[Stored data entries]
########################################

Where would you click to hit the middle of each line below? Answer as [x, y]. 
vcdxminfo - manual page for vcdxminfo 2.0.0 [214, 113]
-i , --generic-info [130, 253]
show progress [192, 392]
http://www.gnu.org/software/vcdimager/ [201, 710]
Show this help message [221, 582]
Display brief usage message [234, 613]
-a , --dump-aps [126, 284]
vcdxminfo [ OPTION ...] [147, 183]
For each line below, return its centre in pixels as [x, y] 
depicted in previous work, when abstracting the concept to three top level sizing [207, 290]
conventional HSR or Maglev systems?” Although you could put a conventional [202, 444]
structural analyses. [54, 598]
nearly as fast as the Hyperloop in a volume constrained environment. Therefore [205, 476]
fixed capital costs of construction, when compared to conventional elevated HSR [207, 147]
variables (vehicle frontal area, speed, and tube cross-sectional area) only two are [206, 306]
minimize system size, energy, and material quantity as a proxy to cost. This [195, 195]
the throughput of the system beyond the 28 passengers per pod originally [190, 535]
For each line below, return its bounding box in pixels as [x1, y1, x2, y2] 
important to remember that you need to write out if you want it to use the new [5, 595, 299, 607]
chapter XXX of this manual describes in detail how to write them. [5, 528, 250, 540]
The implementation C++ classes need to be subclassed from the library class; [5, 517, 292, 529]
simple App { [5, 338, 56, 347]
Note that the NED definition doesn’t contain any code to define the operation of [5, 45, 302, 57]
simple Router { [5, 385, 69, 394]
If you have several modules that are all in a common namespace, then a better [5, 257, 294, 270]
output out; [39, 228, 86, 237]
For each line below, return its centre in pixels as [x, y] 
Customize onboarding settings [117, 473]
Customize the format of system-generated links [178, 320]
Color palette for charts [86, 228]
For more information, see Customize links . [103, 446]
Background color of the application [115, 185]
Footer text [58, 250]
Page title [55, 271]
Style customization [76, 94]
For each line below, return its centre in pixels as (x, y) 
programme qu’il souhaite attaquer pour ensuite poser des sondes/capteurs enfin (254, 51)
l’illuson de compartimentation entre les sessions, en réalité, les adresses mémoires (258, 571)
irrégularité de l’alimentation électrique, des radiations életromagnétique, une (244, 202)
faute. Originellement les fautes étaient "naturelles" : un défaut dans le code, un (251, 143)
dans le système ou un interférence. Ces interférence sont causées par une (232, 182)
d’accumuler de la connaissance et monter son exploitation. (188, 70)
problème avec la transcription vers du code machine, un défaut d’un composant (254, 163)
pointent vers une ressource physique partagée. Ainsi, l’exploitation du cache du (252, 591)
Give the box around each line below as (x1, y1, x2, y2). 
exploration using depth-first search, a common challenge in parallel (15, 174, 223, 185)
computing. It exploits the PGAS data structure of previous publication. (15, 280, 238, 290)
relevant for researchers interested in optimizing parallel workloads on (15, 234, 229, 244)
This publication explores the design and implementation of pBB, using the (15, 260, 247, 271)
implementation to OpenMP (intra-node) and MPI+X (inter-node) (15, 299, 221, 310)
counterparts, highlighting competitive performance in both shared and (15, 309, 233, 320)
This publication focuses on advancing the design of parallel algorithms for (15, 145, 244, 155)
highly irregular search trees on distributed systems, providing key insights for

########################################

* **Exercise requirements**
Reproduce the entries above exactly, but only the lines between the line holding "conventional HSR or" and the line holding "variables (vehicle frontal", inclusive.

* **Answer to the exercise**
conventional HSR or Maglev systems?” Although you could put a conventional [202, 444]
structural analyses. [54, 598]
nearly as fast as the Hyperloop in a volume constrained environment. Therefore [205, 476]
fixed capital costs of construction, when compared to conventional elevated HSR [207, 147]
variables (vehicle frontal area, speed, and tube cross-sectional area) only two are [206, 306]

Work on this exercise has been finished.